Ms Nelles said the bathroom was the first test grow-room for their gourmet mushrooms, where they grew for themselves and family and friends before expanding to a mini humidified greenhouse in their barn.
The couple already had shipping containers on the farm and worked throughout the pandemic to fit them out to grow mushrooms, including figuring out how to control temperature, humidity and air flow.
"When COVID hit we had to figure that out by ourselves a little bit," Mr Cribbes said.
"We had a high level plan but the actual details of what we needed to make it all work we couldn't find anywhere.
"It was a bit of a process of trial and error and having a go at something, figuring out how that would look to then work out the next stage of the process.
"A lot of the fitout we had to get custom stuff built by a friend of ours.
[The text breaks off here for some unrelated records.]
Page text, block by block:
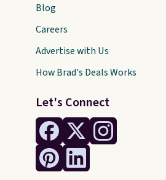
Let's Connect
Blog
Careers
Advertise with Us
How Brad's Deals Works
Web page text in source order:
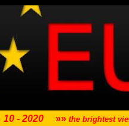
10 - 2020 »» the brightest
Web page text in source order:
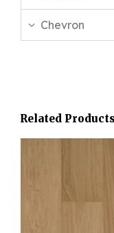
Chevron
Related Products
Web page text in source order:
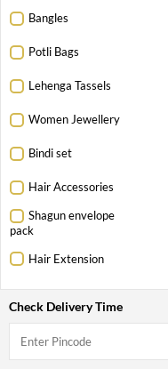
Bangles
Potli Bags
Lehenga Tassels
Women Jewellery
Bindi set
Hair Accessories
Shagun envelope
pack
Hair Extension
Check Delivery Time
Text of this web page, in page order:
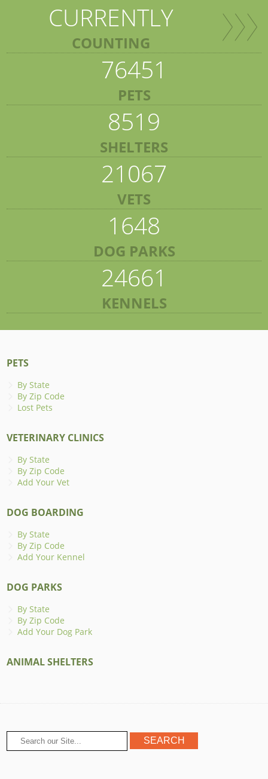
CURRENTLY
COUNTING
76451
PETS
8519
SHELTERS
21067
VETS
1648
DOG PARKS
24661
KENNELS
PETS
By State
By Zip Code
Lost Pets
VETERINARY CLINICS
By State
By Zip Code
Add Your Vet
DOG BOARDING
By State
By Zip Code
Add Your Kennel
DOG PARKS
By State
By Zip Code
Add Your Dog Park
ANIMAL SHELTERS
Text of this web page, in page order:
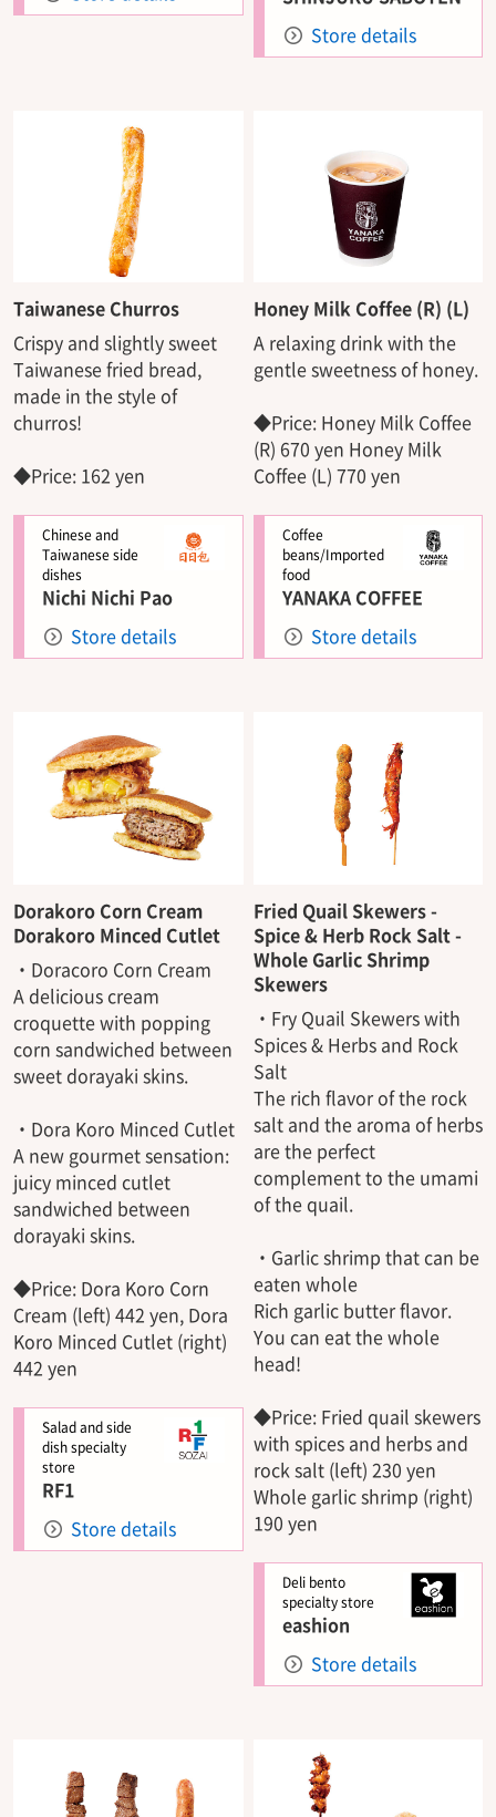
Store details
Taiwanese Churros
Crispy and slightly sweet
Taiwanese fried bread,
made in the style of
churros!
◆Price: 162 yen
Chinese and
Taiwanese side
dishes
Nichi Nichi Pao
Store details
Honey Milk Coffee (R) (L)
A relaxing drink with the
gentle sweetness of honey.
◆Price: Honey Milk Coffee
(R) 670 yen Honey Milk
Coffee (L) 770 yen
Coffee
beans/Imported
food
YANAKA COFFEE
Store details
Dorakoro Corn Cream
Dorakoro Minced Cutlet
・Doracoro Corn Cream
A delicious cream
croquette with popping
corn sandwiched between
sweet dorayaki skins.
・Dora Koro Minced Cutlet
A new gourmet sensation:
juicy minced cutlet
sandwiched between
dorayaki skins.
◆Price: Dora Koro Corn
Cream (left) 442 yen, Dora
Koro Minced Cutlet (right)
442 yen
Salad and side
dish specialty
store
RF1
Store details
Fried Quail Skewers -
Spice & Herb Rock Salt -
Whole Garlic Shrimp
Skewers
・Fry Quail Skewers with
Spices & Herbs and Rock
Salt
The rich flavor of the rock
salt and the aroma of herbs
are the perfect
complement to the umami
of the quail.
・Garlic shrimp that can be
eaten whole
Rich garlic butter flavor.
You can eat the whole
head!
◆Price: Fried quail skewers
with spices and herbs and
rock salt (left) 230 yen
Whole garlic shrimp (right)
190 yen
Deli bento
specialty store
eashion
Store details

We had to be resourceful."
Mushrooms are commonly grown in large plastic bags, but Mr Cribbes and Ms Nelles are using plastic buckets as a long-term reusable option.
They started growing oyster mushrooms using the bucket method in December and are now selling them at supermarkets in Buninyong and Creswick, Wilsons Fruit and Vegetables and the Gordon Farmgate Shop.
Mr Cribbes approached Buninyong hospitality businesses Maggie and Kate and Red Door Pizzeria in January and began collecting their coffee scraps for growing mushrooms and food waste for the worm farm.
He is creating a worm tea and has started selling it at Avalon Nursery.
"Food waste creates methane which is almost 30 times more harmful for global warming than carbon dioxide," he said.
"When food goes into landfill it breaks down in a very unfriendly way. This is a circular economy."